CompSci 261, Spring 2017, Homework 4

Suppose that we wish to read a stream of numbers and maintain the average and standard deviation of the numbers. Recall that the average of $n$ numbers $x_1,x_2,\dots x_n$ is \[ \bar x = \sum_{i=1}^n \frac{x_i}{n} \] and that the (uncorrected) standard deviation is \[ \sqrt{\frac{1}{n}\sum_{i=1}^n (x_i - \bar x)^2}. \]
1. Show that both the average and standard deviation can be calculated in constant time from the three values $n$, $p=\sum x_i$, and $q=\sum x_i^2$.
2. Use your answer to part (a) to design a streaming data structure that can process each input number in constant time, that can report the average and standard deviation in constant time, and that uses only a constant number of words of memory.
Recall that the Jaccard similarity of two sets $A$ and $B$ is \[ \frac{|A\cap B|}{|A\cup B|}. \] while the cosine similarity (of the 0-1 vectors corresponding to these sets) is \[ \frac{|A\cap B|}{\sqrt{|A|\cdot|B|}}. \] If two sets $A$ and $B$ have equal sizes and their cosine similarity is $x$, what is their Jaccard similarity?

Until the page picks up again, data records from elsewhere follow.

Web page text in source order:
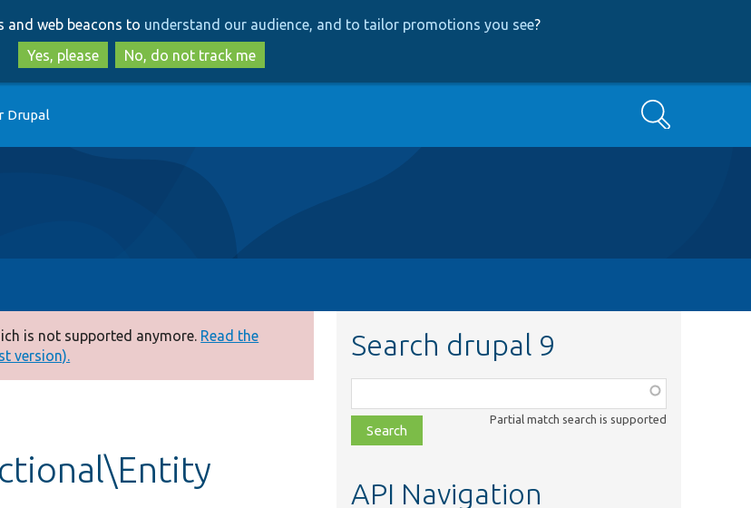
to
main
content
to
search
and web beacons to understand our audience, and to tailor promotions you see?
Yes, please
No, do not track me
Drupal Search
is not supported anymore. Read the
version).
Search drupal 9
class,
file,
topic,
Partial match search is supported
API Navigation

Find an input sequence for the constant-space majority-finding algorithm that has only three different keys, each repeated a different number of times, such that the key returned by the algorithm is the one that appears the least number of times in your sequence. (For this question, you should use the version of majority-finding that maintains only a single key and its count.)

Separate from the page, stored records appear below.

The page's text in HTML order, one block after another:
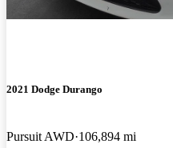
2021 Dodge Durango
Pursuit AWD 106,894 mi
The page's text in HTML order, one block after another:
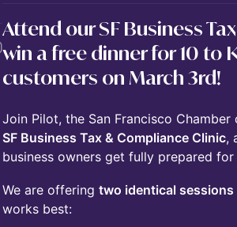
Attend our SF Business
win a free dinner for 10 to
customers on March 3rd!
Join Pilot, the San Francisco
SF Business Tax & Compliance Clinic,
business owners get fully prepared
We are offering two identical sessions
works best:

Suppose that we wish to process a stream of pairs of keys, with each pair consisting of a left key and a right key. Each key can appear only once as a left key, and only once as a right key, but it is possible to have a "double key": a key that appears both as a left key in one pair and as a right key in one pair (not necessarily the same pair as the one for which it is the left key). Our goal is to accurately estimate the number of double keys (achieving an estimate that is accurate to within a factor $(1+\epsilon)$ of the true number, with probability at least $1-\delta$, for given parameters $\epsilon$ and $\delta$). Which of the four streaming algorithms we have discussed (invertible Bloom filters, majority-finding with multiple keys and counts, the count-min-sketch, or MinHash) would be the most suitable to use for this problem? Describe how to use your chosen algorithm to solve the problem efficiently.